What you need to do ▸ For the entries below, the expected answer is the line with "centrifugation at [SPEED]", the line with "was neutralized with", and every line between them, exactly as written, and nothing more.

(Extracted records)
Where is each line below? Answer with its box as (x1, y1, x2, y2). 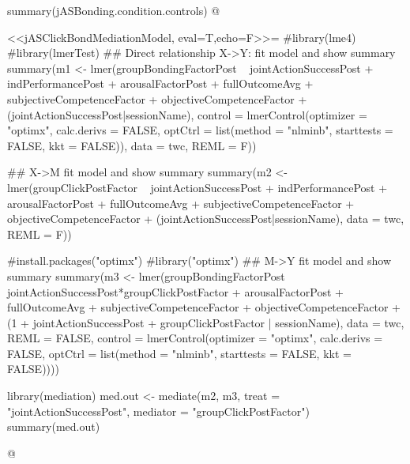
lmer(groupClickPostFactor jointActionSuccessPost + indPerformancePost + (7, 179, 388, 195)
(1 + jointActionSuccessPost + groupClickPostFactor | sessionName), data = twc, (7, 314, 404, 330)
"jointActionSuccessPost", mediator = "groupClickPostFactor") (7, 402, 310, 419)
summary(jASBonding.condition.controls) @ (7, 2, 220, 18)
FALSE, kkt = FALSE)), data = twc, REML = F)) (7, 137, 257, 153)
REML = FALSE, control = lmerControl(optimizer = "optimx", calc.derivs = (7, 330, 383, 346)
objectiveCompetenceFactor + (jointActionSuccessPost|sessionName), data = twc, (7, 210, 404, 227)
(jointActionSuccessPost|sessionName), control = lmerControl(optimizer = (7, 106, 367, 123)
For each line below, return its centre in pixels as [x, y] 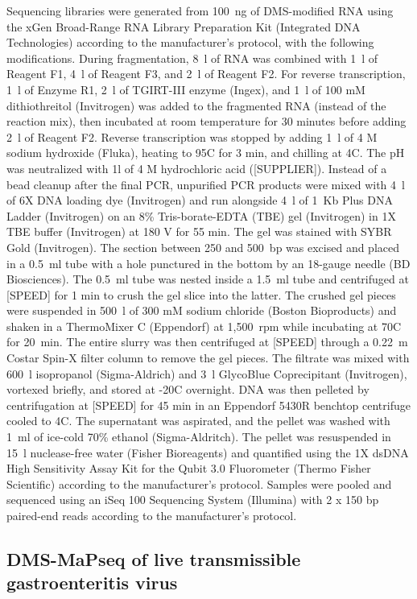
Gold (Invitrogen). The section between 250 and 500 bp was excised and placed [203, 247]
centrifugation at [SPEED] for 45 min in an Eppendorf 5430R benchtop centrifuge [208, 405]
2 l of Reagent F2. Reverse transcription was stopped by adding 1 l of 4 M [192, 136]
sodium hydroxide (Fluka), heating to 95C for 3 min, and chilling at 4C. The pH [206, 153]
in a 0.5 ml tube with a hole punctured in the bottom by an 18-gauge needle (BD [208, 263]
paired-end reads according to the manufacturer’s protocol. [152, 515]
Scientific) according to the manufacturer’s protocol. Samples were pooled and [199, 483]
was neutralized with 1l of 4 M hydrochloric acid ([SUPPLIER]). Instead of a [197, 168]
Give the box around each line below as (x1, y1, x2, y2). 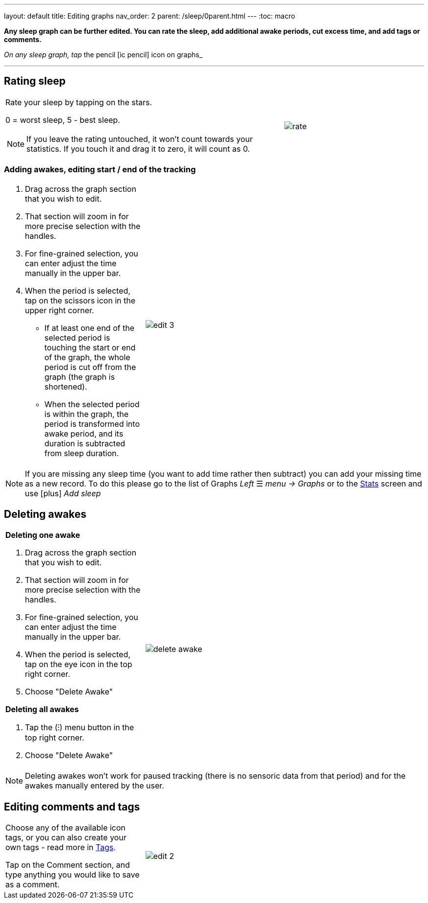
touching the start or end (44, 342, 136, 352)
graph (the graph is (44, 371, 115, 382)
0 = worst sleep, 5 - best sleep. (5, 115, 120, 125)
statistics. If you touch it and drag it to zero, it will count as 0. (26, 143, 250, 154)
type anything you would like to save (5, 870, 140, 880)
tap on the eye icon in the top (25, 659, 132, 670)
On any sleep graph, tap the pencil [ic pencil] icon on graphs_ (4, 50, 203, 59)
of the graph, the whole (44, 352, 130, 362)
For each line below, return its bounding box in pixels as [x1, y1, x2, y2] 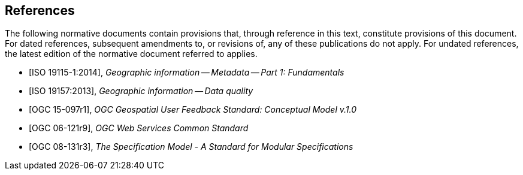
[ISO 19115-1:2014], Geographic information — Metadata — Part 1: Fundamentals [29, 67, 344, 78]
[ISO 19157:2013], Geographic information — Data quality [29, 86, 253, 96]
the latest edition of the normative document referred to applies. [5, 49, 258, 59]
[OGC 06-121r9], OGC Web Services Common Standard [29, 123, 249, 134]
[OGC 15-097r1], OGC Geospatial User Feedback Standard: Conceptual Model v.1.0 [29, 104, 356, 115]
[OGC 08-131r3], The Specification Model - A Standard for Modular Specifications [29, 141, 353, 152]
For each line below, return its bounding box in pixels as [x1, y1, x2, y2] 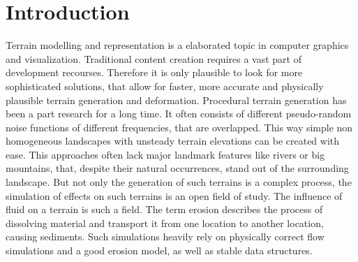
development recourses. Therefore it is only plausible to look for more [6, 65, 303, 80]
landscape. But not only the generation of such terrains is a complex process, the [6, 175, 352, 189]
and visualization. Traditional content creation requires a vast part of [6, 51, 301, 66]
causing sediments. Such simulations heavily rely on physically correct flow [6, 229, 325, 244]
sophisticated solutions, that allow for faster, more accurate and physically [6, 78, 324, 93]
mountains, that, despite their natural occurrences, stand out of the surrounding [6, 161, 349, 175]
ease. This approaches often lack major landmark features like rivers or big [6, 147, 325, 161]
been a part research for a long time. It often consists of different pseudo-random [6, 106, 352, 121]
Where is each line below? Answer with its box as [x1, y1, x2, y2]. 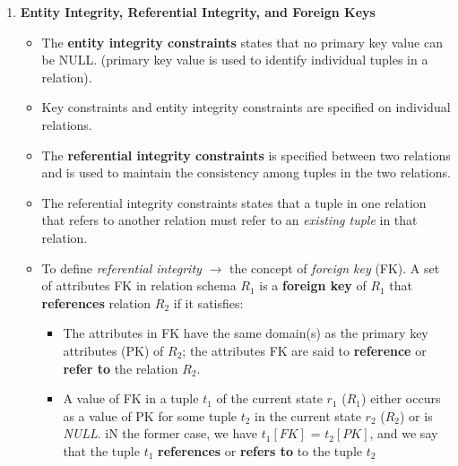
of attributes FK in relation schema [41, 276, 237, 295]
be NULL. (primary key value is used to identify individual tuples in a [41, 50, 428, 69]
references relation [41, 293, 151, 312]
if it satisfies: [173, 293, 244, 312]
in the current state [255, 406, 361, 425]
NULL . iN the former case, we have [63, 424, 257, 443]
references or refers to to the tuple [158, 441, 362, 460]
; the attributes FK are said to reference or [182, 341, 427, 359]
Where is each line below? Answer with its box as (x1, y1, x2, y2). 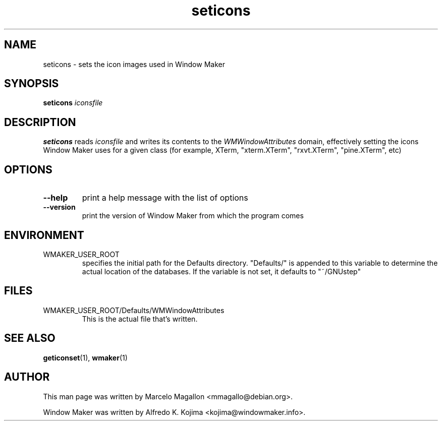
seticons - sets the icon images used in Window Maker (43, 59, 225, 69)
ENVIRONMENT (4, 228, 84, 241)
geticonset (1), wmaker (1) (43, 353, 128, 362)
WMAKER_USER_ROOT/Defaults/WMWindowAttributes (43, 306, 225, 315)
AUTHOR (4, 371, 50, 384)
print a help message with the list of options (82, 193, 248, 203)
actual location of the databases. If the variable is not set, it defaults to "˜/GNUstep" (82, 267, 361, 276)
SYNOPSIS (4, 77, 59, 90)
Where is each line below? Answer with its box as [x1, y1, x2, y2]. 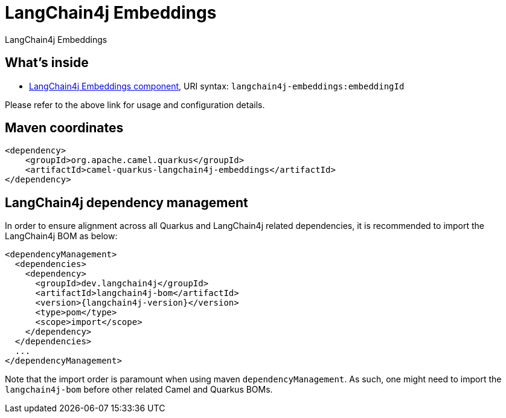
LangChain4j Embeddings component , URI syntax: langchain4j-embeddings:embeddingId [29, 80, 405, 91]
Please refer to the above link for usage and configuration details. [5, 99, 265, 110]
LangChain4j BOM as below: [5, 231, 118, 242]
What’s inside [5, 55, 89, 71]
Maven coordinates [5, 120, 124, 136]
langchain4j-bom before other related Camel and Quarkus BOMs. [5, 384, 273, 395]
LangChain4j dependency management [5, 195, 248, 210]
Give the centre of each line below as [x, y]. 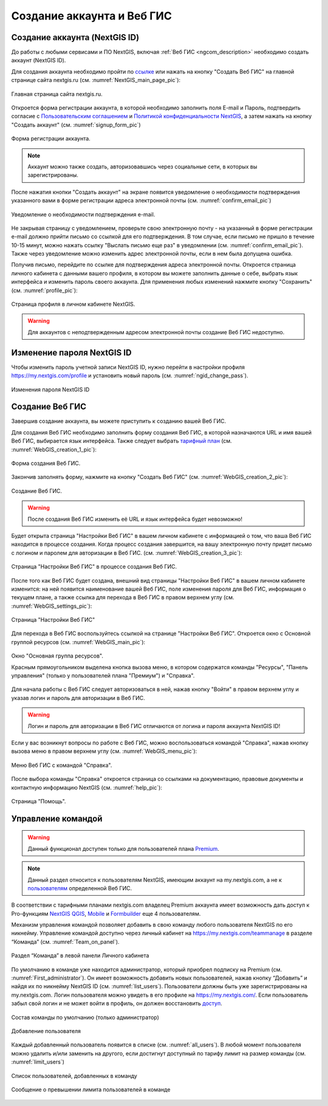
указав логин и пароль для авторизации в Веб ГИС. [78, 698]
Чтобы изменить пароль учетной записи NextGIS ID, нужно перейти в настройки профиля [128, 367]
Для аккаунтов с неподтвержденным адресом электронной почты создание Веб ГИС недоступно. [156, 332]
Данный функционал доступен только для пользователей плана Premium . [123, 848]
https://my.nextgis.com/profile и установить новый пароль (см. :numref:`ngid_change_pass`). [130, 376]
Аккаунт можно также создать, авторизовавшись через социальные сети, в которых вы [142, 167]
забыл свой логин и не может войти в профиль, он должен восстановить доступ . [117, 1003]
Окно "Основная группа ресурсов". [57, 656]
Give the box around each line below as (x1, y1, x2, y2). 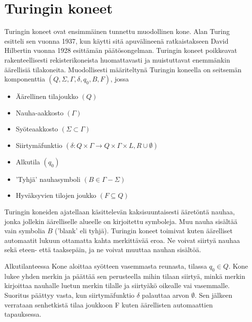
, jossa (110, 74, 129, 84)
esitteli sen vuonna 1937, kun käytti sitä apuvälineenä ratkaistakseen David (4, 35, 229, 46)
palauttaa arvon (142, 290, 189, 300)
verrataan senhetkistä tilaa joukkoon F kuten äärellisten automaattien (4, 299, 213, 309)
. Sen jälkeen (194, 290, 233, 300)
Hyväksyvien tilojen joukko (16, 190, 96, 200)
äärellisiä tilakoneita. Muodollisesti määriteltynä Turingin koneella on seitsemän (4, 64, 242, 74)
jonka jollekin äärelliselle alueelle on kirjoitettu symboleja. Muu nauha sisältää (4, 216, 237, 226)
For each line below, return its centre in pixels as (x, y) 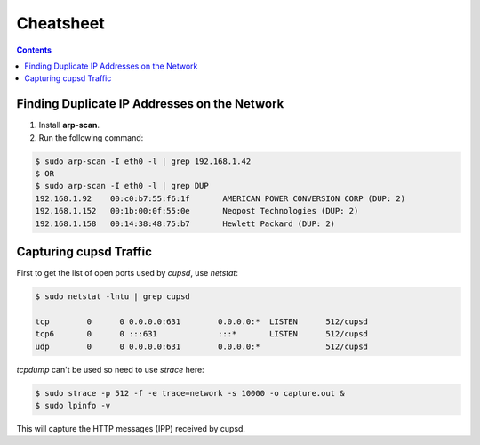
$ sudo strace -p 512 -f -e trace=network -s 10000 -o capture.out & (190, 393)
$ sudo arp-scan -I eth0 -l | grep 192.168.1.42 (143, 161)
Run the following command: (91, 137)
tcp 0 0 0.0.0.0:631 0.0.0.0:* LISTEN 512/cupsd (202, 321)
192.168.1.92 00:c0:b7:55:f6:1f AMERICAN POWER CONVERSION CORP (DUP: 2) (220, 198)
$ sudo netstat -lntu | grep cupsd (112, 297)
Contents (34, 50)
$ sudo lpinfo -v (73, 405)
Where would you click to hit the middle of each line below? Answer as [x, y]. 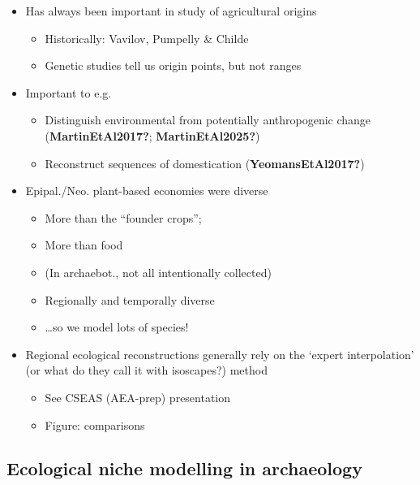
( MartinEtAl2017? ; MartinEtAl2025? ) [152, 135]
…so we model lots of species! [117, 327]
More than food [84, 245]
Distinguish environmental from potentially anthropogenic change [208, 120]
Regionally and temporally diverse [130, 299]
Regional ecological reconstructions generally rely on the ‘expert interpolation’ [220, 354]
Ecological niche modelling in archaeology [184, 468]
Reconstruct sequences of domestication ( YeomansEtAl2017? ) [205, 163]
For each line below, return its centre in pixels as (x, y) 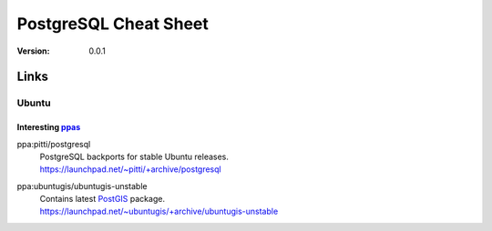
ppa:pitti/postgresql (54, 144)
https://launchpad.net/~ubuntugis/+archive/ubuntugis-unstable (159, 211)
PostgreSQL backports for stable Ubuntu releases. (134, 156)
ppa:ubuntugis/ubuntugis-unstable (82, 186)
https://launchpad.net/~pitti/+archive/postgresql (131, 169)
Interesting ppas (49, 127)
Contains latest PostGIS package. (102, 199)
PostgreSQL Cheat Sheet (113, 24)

Task result ▸
centrifugation at [SPEED] for 45 min in an Eppendorf 5430R benchtop centrifuge [208, 405]
2 l of Reagent F2. Reverse transcription was stopped by adding 1 l of 4 M [192, 136]
sodium hydroxide (Fluka), heating to 95C for 3 min, and chilling at 4C. The pH [206, 153]
in a 0.5 ml tube with a hole punctured in the bottom by an 18-gauge needle (BD [208, 263]
paired-end reads according to the manufacturer’s protocol. [152, 515]
Scientific) according to the manufacturer’s protocol. Samples were pooled and [199, 483]
was neutralized with 1l of 4 M hydrochloric acid ([SUPPLIER]). Instead of a [197, 168]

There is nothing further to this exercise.